God is so good.
At the risk of giving you whiplash as I record emotional states, I will share the ways He always helps me get my mind off myself and onto Him and others.
Last night my husband got done with a work meeting earlier than we thought and we met him at a Quik Trip and headed downtown together for the Lighting of the City Tree festivities. The lines were long and we only got in some face painting, but I was grateful the whole time. The boys’ joy at the lights, watching Dan carry Caleb on his back, listening to different conversations from the crowd surrounding us.
Then after we dropped Dan off at his truck in the QT parking lot, we noticed a man on the sidewalk hunched down. Being night time, the boys and I didn’t stop. But we prayed and asked God to help him on the frigid night. We asked for his physical needs to be met, but also his spiritual needs.
When we’d been home for about ten minutes and Dan still hadn’t shown up, I called to make sure his truck hadn’t gotten funky or something. He said he’d be there soon and explain when he got home.
He told us how another man had shown up near the first man we’d seen hunched over. Dan had sat in his truck praying without staring and asking what God would have him do. Then the second man walked up to his truck window and asked if he had anything to eat. Dan got out, went into Quick Trip, and got them sandwiches and Gatorade and granola bars. He also prayed over them out loud.
As he relayed the story to us, the boys and I smiled at each other in delight at how God had answered our prayers. With their Daddy. (I love this man.) As we prayed before bed, we asked for them and anyone else who doesn’t have a warm place to lay their head at night.
I thought of our Savior and His first night on Planet Earth.
I thought of all the people on the street this winter who could go to a shelter, but who also have had bad things happen to them there. So they choose a park bench.
I thought of the stories some of my seniors told me yesterday. Though they have a warm home, they have medical issues or family stuff or persistent pain.

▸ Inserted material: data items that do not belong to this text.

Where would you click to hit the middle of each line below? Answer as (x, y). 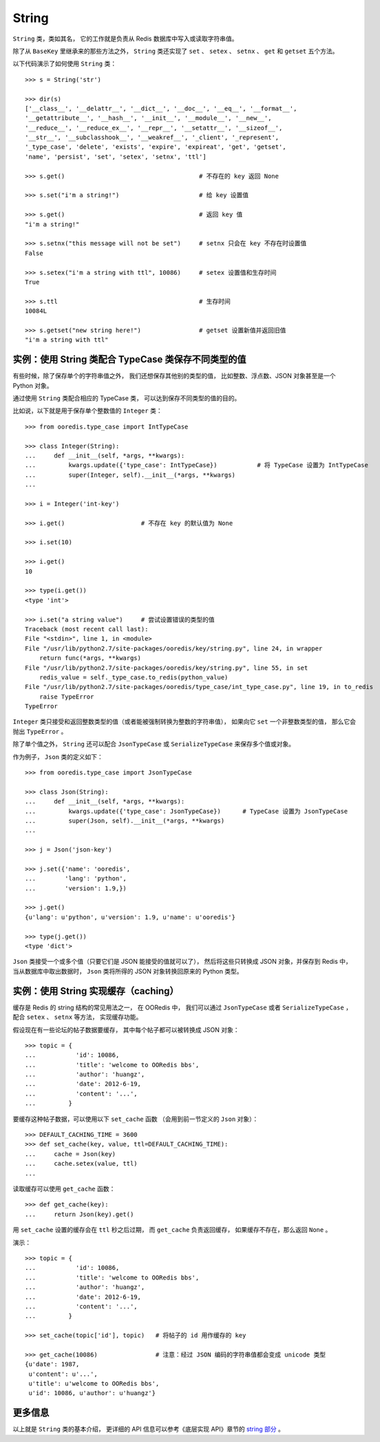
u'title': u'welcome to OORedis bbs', (94, 1384)
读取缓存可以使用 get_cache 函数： (64, 1188)
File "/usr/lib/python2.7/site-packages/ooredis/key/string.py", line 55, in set (167, 668)
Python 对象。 (33, 385)
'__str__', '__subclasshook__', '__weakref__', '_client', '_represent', (152, 137)
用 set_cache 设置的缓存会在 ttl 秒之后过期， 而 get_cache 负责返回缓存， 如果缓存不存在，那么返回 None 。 (172, 1230)
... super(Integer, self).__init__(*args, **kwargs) (130, 475)
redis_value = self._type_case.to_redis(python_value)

I thought of how self-indulgent writing can be for me. And yet, maybe it can speak to others.
My Word this morning was Psalm 30. In particular:
For His anger lasts only a moment,
But His favor lasts a lifetime;
Weeping may remain for a night,
But rejoicing comes in the morning.
It always comes, doesn’t it? It comes through a friend needing my help with carpool this morning, making me grateful to serve and not always being the one needing carpool help. It comes through three sweet, sweet boys in the back of the car giggling over Santa Duck and asking good questions about life. It comes through getting to hang with my boy today and read and see friends and serve my family.
Life is hard.
But isn’t that what this season is about? That the One Who made it all beautiful chose to step into the mess we made of it and relate. He can relate. He totally gets me. Yes, He responded perfectly every single time. And I rarely do. Especially initially. But He can relate. He can say “I know” with perfect authenticity and yet without any enabling.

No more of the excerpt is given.